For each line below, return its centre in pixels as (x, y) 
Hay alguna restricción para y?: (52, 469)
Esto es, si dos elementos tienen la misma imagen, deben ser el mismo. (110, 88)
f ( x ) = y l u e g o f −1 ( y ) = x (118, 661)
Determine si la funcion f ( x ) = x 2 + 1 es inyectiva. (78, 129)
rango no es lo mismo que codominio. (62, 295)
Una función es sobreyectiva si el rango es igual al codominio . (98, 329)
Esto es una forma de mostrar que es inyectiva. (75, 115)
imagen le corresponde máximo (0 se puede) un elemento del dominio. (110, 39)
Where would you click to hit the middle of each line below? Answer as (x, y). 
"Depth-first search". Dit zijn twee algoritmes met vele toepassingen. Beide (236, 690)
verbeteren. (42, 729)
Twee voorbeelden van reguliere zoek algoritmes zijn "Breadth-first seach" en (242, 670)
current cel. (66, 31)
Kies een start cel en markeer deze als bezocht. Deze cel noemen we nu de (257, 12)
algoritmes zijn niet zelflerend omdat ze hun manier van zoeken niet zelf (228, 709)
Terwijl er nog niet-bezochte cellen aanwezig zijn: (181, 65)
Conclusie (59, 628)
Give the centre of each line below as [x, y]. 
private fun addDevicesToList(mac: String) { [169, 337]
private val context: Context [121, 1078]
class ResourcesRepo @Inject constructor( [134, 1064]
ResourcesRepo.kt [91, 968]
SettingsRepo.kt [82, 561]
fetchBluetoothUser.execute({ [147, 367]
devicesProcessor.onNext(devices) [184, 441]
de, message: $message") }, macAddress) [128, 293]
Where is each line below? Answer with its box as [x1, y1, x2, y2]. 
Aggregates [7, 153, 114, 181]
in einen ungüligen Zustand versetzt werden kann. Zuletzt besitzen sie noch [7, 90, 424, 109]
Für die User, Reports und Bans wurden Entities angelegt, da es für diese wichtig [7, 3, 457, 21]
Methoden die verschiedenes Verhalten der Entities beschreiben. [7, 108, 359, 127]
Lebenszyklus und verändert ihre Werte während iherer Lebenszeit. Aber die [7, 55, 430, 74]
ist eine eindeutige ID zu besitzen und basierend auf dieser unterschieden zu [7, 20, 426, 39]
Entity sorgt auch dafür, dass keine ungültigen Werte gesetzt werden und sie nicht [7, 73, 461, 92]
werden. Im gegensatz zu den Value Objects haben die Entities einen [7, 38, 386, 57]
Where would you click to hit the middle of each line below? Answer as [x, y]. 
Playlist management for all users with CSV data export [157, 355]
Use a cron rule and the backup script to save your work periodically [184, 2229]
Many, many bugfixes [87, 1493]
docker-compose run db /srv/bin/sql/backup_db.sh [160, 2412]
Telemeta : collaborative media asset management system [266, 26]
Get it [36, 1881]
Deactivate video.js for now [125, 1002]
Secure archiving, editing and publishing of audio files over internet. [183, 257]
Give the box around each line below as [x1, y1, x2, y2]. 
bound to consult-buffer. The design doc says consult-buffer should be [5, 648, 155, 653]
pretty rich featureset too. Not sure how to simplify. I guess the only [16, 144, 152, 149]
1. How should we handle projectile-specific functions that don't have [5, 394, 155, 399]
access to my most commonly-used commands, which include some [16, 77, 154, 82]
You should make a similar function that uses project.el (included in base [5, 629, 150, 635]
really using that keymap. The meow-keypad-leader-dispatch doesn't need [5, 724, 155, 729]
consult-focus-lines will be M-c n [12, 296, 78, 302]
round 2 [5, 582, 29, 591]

------------------------

Task details:
Print exactly the lines above, between the one holding "Beide (236, 690)" and the one holding "Kies een start", inclusive, and nothing besides.

Task solution:
"Depth-first search". Dit zijn twee algoritmes met vele toepassingen. Beide (236, 690)
verbeteren. (42, 729)
Twee voorbeelden van reguliere zoek algoritmes zijn "Breadth-first seach" en (242, 670)
current cel. (66, 31)
Kies een start cel en markeer deze als bezocht. Deze cel noemen we nu de (257, 12)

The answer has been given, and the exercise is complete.